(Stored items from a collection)
※
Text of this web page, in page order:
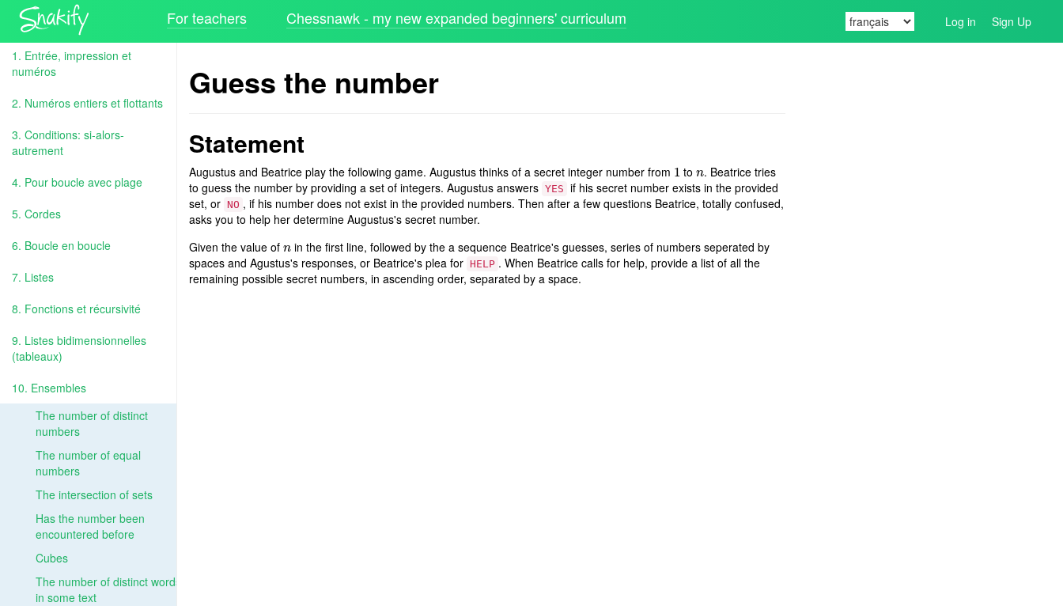
For teachers Chessnawk - my new expanded beginners' curriculum Log in Sign Up
1. Entrée, impression et
numéros
2. Numéros entiers et flottants
3. Conditions: si-alors-
autrement
4. Pour boucle avec plage
5. Cordes
6. Boucle en boucle
7. Listes
8. Fonctions et récursivité
9. Listes bidimensionnelles
(tableaux)
10. Ensembles
The number of distinct
numbers
The number of equal
numbers
The intersection of sets
Has the number been
encountered before
Cubes
The number of distinct words
in some text
Guess the number
Statement
Augustus and Beatrice play the following game. Augustus thinks of a secret integer number from 1
1 ton
n. Beatrice tries
to guess the number by providing a set of integers. Augustus answers YES if his secret number exists in the provided
set, or NO , if his number does not exist in the provided numbers. Then after a few questions Beatrice, totally confused,
asks you to help her determine Augustus's secret number.
Given the value of n
nin the first line, followed by the a sequence Beatrice's guesses, series of numbers seperated by
spaces and Agustus's responses, or Beatrice's plea for HELP . When Beatrice calls for help, provide a list of all the
remaining possible secret numbers, in ascending order, separated by a space.
※
■ **TO DO**
Set down each of the records precisely, leaving any pictures behind.

■ **YOUR RESPONSE**
Text of this web page, in page order:
For teachers Chessnawk - my new expanded beginners' curriculum Log in Sign Up
1. Entrée, impression et
numéros
2. Numéros entiers et flottants
3. Conditions: si-alors-
autrement
4. Pour boucle avec plage
5. Cordes
6. Boucle en boucle
7. Listes
8. Fonctions et récursivité
9. Listes bidimensionnelles
(tableaux)
10. Ensembles
The number of distinct
numbers
The number of equal
numbers
The intersection of sets
Has the number been
encountered before
Cubes
The number of distinct words
in some text
Guess the number
Statement
Augustus and Beatrice play the following game. Augustus thinks of a secret integer number from 1
1 ton
n. Beatrice tries
to guess the number by providing a set of integers. Augustus answers YES if his secret number exists in the provided
set, or NO , if his number does not exist in the provided numbers. Then after a few questions Beatrice, totally confused,
asks you to help her determine Augustus's secret number.
Given the value of n
nin the first line, followed by the a sequence Beatrice's guesses, series of numbers seperated by
spaces and Agustus's responses, or Beatrice's plea for HELP . When Beatrice calls for help, provide a list of all the
remaining possible secret numbers, in ascending order, separated by a space.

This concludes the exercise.